世界的にジェンダーフリーへの取り組みが進む現在。オーストラリアのBlack Sheep Cycling(以下BSC)も、7年前から女性・男性それぞれの課題解決に向けた取り組みを行っています。
その中核となるのが、毎年3月の国際女性デーを記念したWMN Ride(ウーマンライド)、そして毎年10月の国際メンタルヘルスデ−におけるMan Ride(マンライド)の2つ。
「マンライド」はメンタルヘルスに注目していて、我々はひとりではないということを示すために“コミュニティの力に明るい光を当てること”を目的としています。

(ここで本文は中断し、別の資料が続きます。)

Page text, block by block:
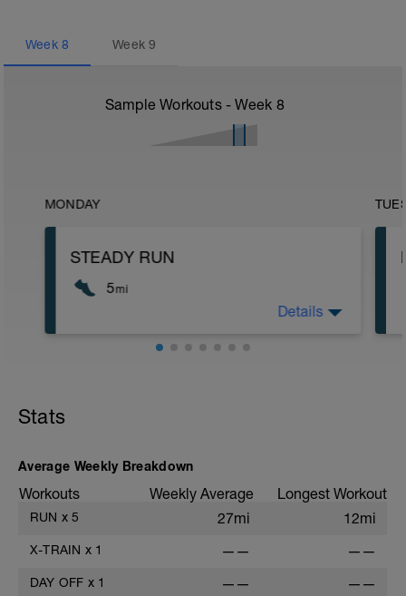
Week 8 Week9
Sample Workouts - Week 8
MONDAY
STEADY RUN
5mi
Main 3Mi @ 7:07 to 7:27, Cool Down
Details
Stats
Average Weekly Breakdown
Workouts Weekly Average Longest Workout
RUN x 5 27mi 12mi
X-TRAIN x 1 —— ——
DAY OFF x 1 —— ——
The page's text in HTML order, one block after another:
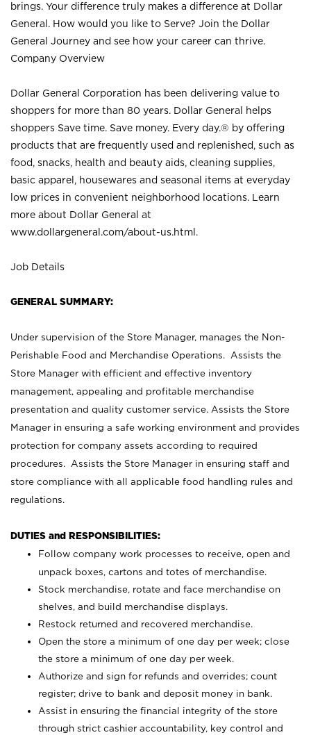
brings. Your difference truly makes a difference at Dollar
General. How would you like to Serve? Join the Dollar
General Journey and see how your career can thrive.
Company Overview
Dollar General Corporation has been delivering value to
shoppers for more than 80 years. Dollar General helps
shoppers Save time. Save money. Every day.® by offering
products that are frequently used and replenished, such as
food, snacks, health and beauty aids, cleaning supplies,
basic apparel, housewares and seasonal items at everyday
low prices in convenient neighborhood locations. Learn
more about Dollar General at
www.dollargeneral.com/about-us.html .
Job Details
GENERAL SUMMARY:
Under supervision of the Store Manager, manages the Non-
Perishable Food and Merchandise Operations. Assists the
Store Manager with efficient and effective inventory
management, appealing and profitable merchandise
presentation and quality customer service. Assists the Store
Manager in ensuring a safe working environment and provides
protection for company assets according to required
procedures. Assists the Store Manager in ensuring staff and
store compliance with all applicable food handling rules and
regulations.
DUTIES and RESPONSIBILITIES:
Follow company work processes to receive, open and
unpack boxes, cartons and totes of merchandise.
Stock merchandise, rotate and face merchandise on
shelves, and build merchandise displays.
Restock returned and recovered merchandise.
Open the store a minimum of one day per week; close
the store a minimum of one day per week.
Authorize and sign for refunds and overrides; count
register; drive to bank and deposit money in bank.
Assist in ensuring the financial integrity of the store
through strict cashier accountability, key control and
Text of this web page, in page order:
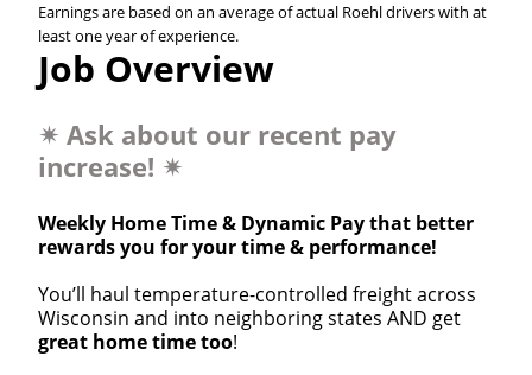
Earnings are based on an average of actual Roehl drivers with at
least one year of experience.
Job Overview
✴ Ask about our recent pay
increase! ✴
Weekly Home Time & Dynamic Pay that better
rewards you for your time & performance!
You’ll haul temperature-controlled freight across
Wisconsin and into neighboring states AND get
great home time too!
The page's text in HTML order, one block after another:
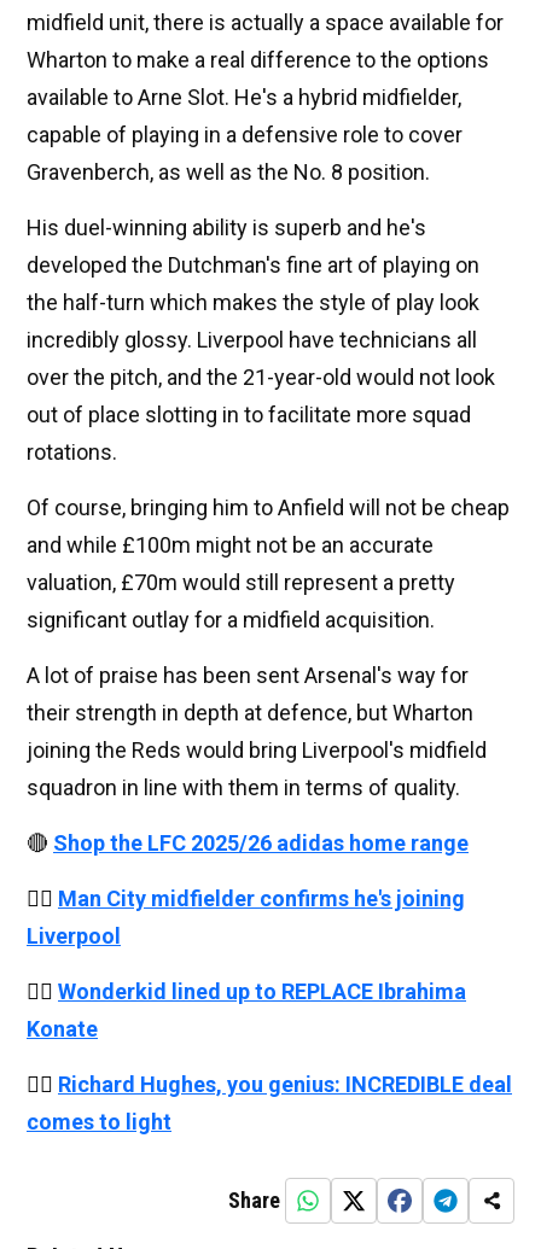
midfield unit, there is actually a space available for
Wharton to make a real difference to the options
available to Arne Slot. He's a hybrid midfielder,
capable of playing in a defensive role to cover
Gravenberch, as well as the No. 8 position.
His duel-winning ability is superb and he's
developed the Dutchman's fine art of playing on
the half-turn which makes the style of play look
incredibly glossy. Liverpool have technicians all
over the pitch, and the 21-year-old would not look
out of place slotting in to facilitate more squad
rotations.
Of course, bringing him to Anfield will not be cheap
and while £100m might not be an accurate
valuation, £70m would still represent a pretty
significant outlay for a midfield acquisition.
A lot of praise has been sent Arsenal's way for
their strength in depth at defence, but Wharton
joining the Reds would bring Liverpool's midfield
squadron in line with them in terms of quality.
🔴 Shop the LFC 2025/26 adidas home range
👉🏻 Man City midfielder confirms he's joining
Liverpool
👉🏻 Wonderkid lined up to REPLACE Ibrahima
Konate
👉🏻 Richard Hughes, you genius: INCREDIBLE deal
comes to light
Share
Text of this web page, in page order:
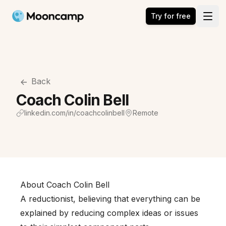
Mooncamp Try for free
Back
Coach Colin Bell
linkedin.com/in/coachcolinbell Remote
About Coach Colin Bell
A reductionist, believing that everything can be
explained by reducing complex ideas or issues
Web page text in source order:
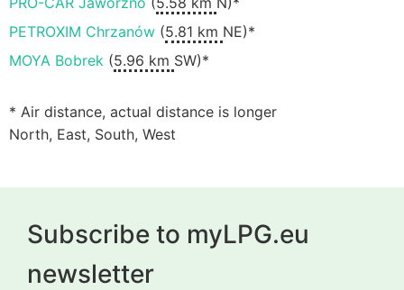
PETROXIM Chrzanów (5.81 km NE)*
MOYA Bobrek (5.96 km SW)*
* Air distance, actual distance is longer
North, East, South, West
Subscribe to myLPG.eu
newsletter
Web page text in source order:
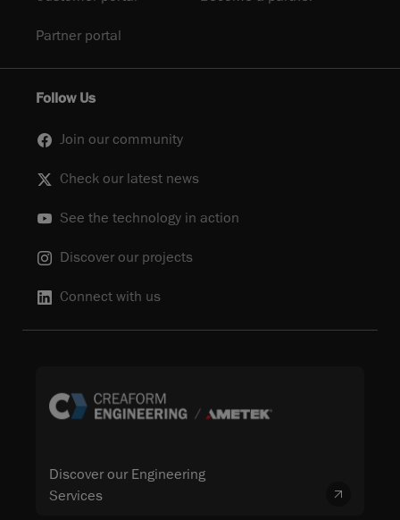
Partner portal
Follow Us
Join our community
Check our latest news
See the technology in action
Discover our projects
Connect with us
Discover our Engineering
Services
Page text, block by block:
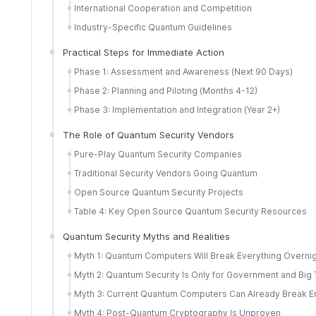
International Cooperation and Competition
Industry-Specific Quantum Guidelines
Practical Steps for Immediate Action
Phase 1: Assessment and Awareness (Next 90 Days)
Phase 2: Planning and Piloting (Months 4-12)
Phase 3: Implementation and Integration (Year 2+)
The Role of Quantum Security Vendors
Pure-Play Quantum Security Companies
Traditional Security Vendors Going Quantum
Open Source Quantum Security Projects
Table 4: Key Open Source Quantum Security Resources
Quantum Security Myths and Realities
Myth 1: Quantum Computers Will Break Everything
Myth 2: Quantum Security Is Only for Government and Big
Myth 3: Current Quantum Computers Can Already Break
Myth 4: Post-Quantum Cryptography Is Unproven
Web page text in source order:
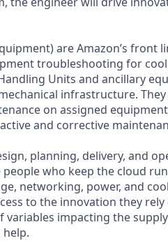
are Amazon’s front
troubleshooting for
Units and ancillary
infrastructure.
on assigned
and corrective
planning, delivery, and
who keep the cloud
networking, power, and
to the innovation they
impacting the
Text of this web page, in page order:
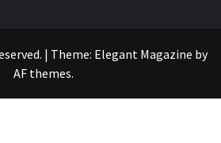
| Theme: Elegant Magazine by
AF themes.
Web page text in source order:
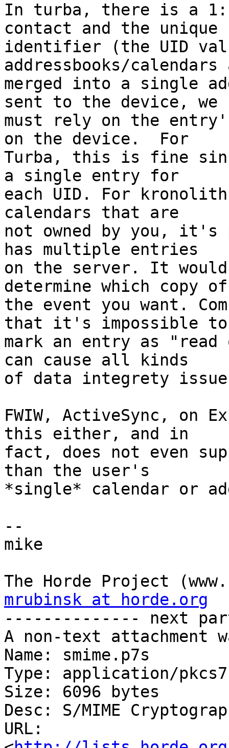
In turba, there is a
contact and the
identifier (the UID
addressbooks/
merged into a single
sent to the device,
must rely on the entry's
on the device.  For
Turba, this is fine
a single entry for
each UID. For
calendars that are
not owned by you, it's
has multiple entries
on the server. It
determine which copy
the event you want.
that it's impossible
mark an entry as
can cause all kinds
of data integrety
FWIW, ActiveSync, on
this either, and in
fact, does not even
than the user's
*single* calendar or
--
mike
mrubinsk at horde.org
-------------- next
A non-text attachment
Name: smime.p7s
Type: application/
Size: 6096 bytes
Desc: S/MIME
URL:
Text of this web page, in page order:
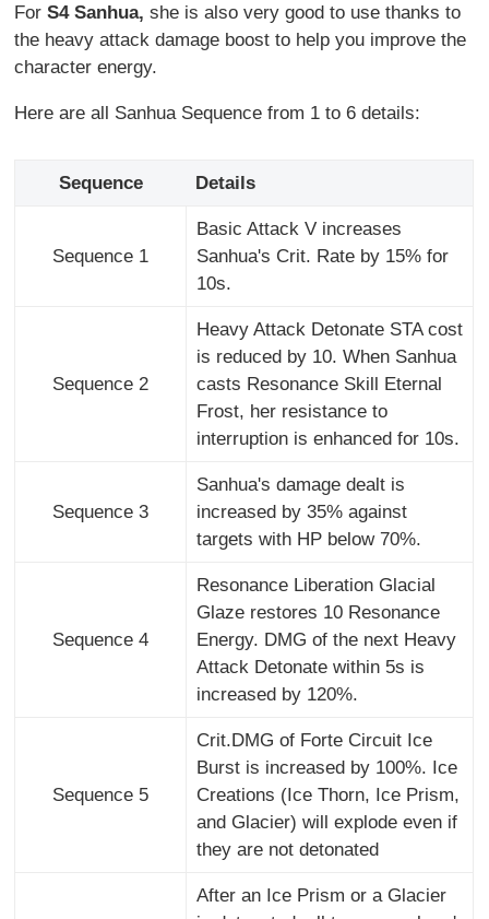
ForS4 Sanhua,she is also very good to use thanks to
the heavy attack damage boost to help you improve the
character energy.
Here are all Sanhua Sequence from 1 to 6 details:
Sequence Details
Sequence 1
Basic Attack V increases
Sanhua's Crit. Rate by 15% for
10s.
Sequence 2
Heavy Attack Detonate STA cost
is reduced by 10. When Sanhua
casts Resonance Skill Eternal
Frost, her resistance to
interruption is enhanced for 10s.
Sequence 3
Sanhua's damage dealt is
increased by 35% against
targets with HP below 70%.
Sequence 4
Resonance Liberation Glacial
Glaze restores 10 Resonance
Energy. DMG of the next Heavy
Attack Detonate within 5s is
increased by 120%.
Sequence 5
Crit.DMG of Forte Circuit Ice
Burst is increased by 100%. Ice
Creations (Ice Thorn, Ice Prism,
and Glacier) will explode even if
they are not detonated
After an Ice Prism or a Glacier
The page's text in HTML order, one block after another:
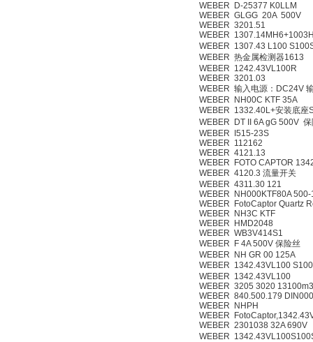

今年は世界中のBSCコミュニティに先駆けて、ここ東京でBSCアンバサダーのMasayukiを中心にメンバーが集結。コミュニティのつながりを深めることを意図した83kmのルート(東京矢野口発着)を走りました。
ルートはこちら
Text & Photo/Tats
Route Editing/Masayuki
Man Ride 22 in Tokyo
より良いメンタルヘルスとコミュニティのつながりを目的とした「マンライド」。今回は83km(獲得標高980m)の中距離ルートです。出発はいつもの矢野口から。
ライドリーダーのMasayukiは、ここ最近エベレスティングや富士3PEAKSなどを達成しており、普段のライドでも常に坂道を追い求める道の探求者。
だから矢野口を起点としたエリアの坂道もほとんど知り尽くしており、今回も彼が調理したルートを元に、ほとんどのサイクリストが走らない道を通って坂をつないでいきます。
知らない道を通るライドはそれだけで新鮮。ここはどこだ?と頭を使いながらライドリーダーのあとに続いていきます。ときどき知っている道につながったりして、「ここにでるのか」というアハ体験ができるのも刺激的。頭の中の地図が補完されるような。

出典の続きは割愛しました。